陆勉走过去将一边的轮椅推到躺椅的边上停好,江云礼也掀开身上的毯子,撑起了身子,这边的躺椅和家里定做的不一样,要比家里的轮椅矮上一些,不是很好移动。
陆勉之前在这人病中倒是抱过他几次,只是现在有些不敢贸然开口,怕惹他不快,正在那神游天外就听见一个低哑的声音。
“小勉,扶我一把吧。”
他慌忙扶住那人的手臂,手在他腰下托了一下,帮他坐到了轮椅上,江云礼也有些力竭,这段时间接连病了两场状态确实不太好,靠在靠背上有些虚喘,半晌才缓过一些看向眼前的年轻人
“是不是没用了些?”
陆勉知道这话他是在说他自己,直接便蹲在了他面前
“江先生之前答应过我不许这样说的。”
他就是听不得这人说他自己一点不好,明明哪里都那么优秀,怎么就没用了,他边说边伸手帮他整理了一下有些打褶的裤腿。
江云礼没忍住抬手揉了一下他的脑袋
“好,不说了。”
陆勉拿过方才他盖着的毯子又帮他盖在了身上,他的腿不能受凉他还记得,他出去敲了隔壁的门去叫刘硕。
刘硕被一堆的文件弄的头大的很,若不是怕陆勉不熟练,不太放心那两人单独出去他是真的准备和那些文件奋战到底了。

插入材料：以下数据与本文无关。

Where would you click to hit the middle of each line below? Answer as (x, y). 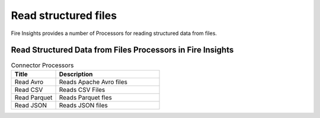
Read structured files (64, 15)
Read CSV (29, 90)
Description (76, 74)
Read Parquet (33, 97)
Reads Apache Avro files (93, 82)
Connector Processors (42, 65)
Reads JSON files (83, 105)
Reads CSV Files (82, 90)
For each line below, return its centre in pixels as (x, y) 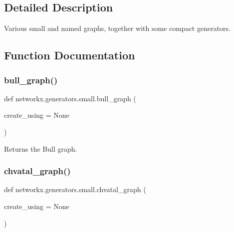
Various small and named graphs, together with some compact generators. (117, 28)
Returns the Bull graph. (41, 148)
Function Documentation (70, 55)
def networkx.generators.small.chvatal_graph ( (75, 189)
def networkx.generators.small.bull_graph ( (70, 98)
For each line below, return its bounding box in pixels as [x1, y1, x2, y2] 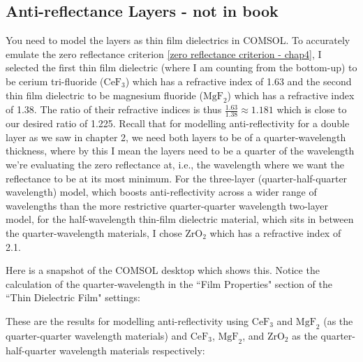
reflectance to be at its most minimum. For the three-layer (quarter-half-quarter [6, 171, 348, 185]
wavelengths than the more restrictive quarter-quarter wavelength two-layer [6, 198, 329, 212]
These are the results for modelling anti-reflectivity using [6, 313, 249, 328]
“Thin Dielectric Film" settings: [6, 290, 140, 305]
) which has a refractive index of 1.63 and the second [125, 73, 352, 88]
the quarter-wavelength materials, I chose [6, 225, 182, 240]
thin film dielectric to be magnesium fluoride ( [6, 87, 203, 102]
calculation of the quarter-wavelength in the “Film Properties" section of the [6, 276, 332, 291]
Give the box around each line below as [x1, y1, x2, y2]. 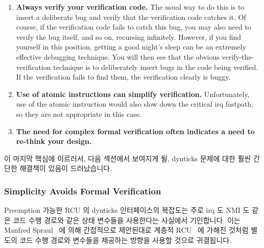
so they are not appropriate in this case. [16, 108, 141, 119]
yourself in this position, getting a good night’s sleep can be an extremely [16, 41, 246, 52]
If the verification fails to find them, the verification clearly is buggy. [16, 71, 231, 82]
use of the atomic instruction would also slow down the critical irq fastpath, [16, 98, 253, 109]
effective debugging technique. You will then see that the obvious [16, 51, 220, 62]
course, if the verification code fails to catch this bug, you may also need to [16, 21, 251, 32]
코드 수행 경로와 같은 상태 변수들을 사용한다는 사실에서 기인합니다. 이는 [13, 214, 241, 225]
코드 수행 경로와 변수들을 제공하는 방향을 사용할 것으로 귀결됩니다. [19, 234, 232, 245]
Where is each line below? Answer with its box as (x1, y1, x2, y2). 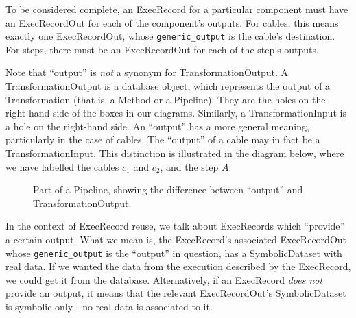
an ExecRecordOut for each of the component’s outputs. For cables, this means (5, 15, 339, 29)
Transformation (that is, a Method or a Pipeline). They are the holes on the (5, 92, 326, 106)
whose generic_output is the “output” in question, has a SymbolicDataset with (5, 245, 342, 260)
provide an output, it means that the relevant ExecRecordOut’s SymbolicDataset (5, 286, 346, 300)
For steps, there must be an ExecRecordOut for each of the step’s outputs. (5, 42, 319, 56)
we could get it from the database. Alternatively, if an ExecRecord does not (5, 272, 323, 286)
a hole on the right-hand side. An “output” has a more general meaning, (5, 119, 309, 133)
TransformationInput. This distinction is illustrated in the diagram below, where (5, 146, 344, 160)
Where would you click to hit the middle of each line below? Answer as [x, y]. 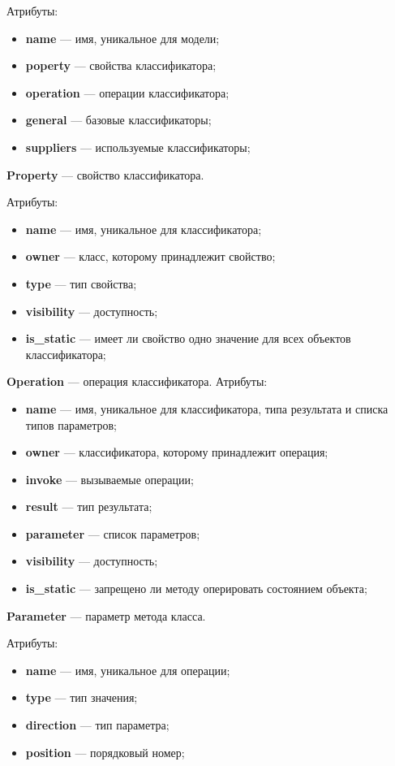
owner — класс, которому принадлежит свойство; [150, 256]
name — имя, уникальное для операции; [128, 670]
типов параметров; [71, 424]
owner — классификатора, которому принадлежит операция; [177, 452]
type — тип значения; [82, 697]
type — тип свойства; [81, 283]
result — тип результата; [89, 506]
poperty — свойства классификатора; [121, 65]

这边能开车的只有刘硕,自然充当了司机,陆勉帮着男人上了车就坐在了他的身边,江云礼透过车窗看了看外面古色的建筑,微微侧头轻声和身边的人说
“我在这边上过两年的学,只是还没有毕业。”
“您在英国读的书?”
“嗯,是啊,那时候的时光现在想起来这是这么多年来最悠闲的日子了。”
陆勉微微转头便看见了那人脸上有着明显的怀念,眼中的情绪却复杂的他有些读不懂。
“只是只过了两年,还没有毕业便回国了。”
“没有毕业?”
“是啊,这么算起来我只有一个高中学历,比起小勉可差太多了。”
江云礼的目光从车外的建筑上收了回来,转头看向了陆勉,眼里的复杂之色渐渐褪去,转而换成了有些揶揄的神色。
从平时的交流中陆勉便知道这人的学识修养见识都是一等一的,这样的人自然应该是出身高等学府的,他一直没有问过江云礼是在哪里读的大学,而那人自己也没有说过,这还是第一次提及他之前上学时候的事。
“您为什么没有毕业呢?”
或许是被偏爱的多了,陆勉现在在江云礼面前没有那么拘谨,说话的时候也不会有特别多的顾虑了。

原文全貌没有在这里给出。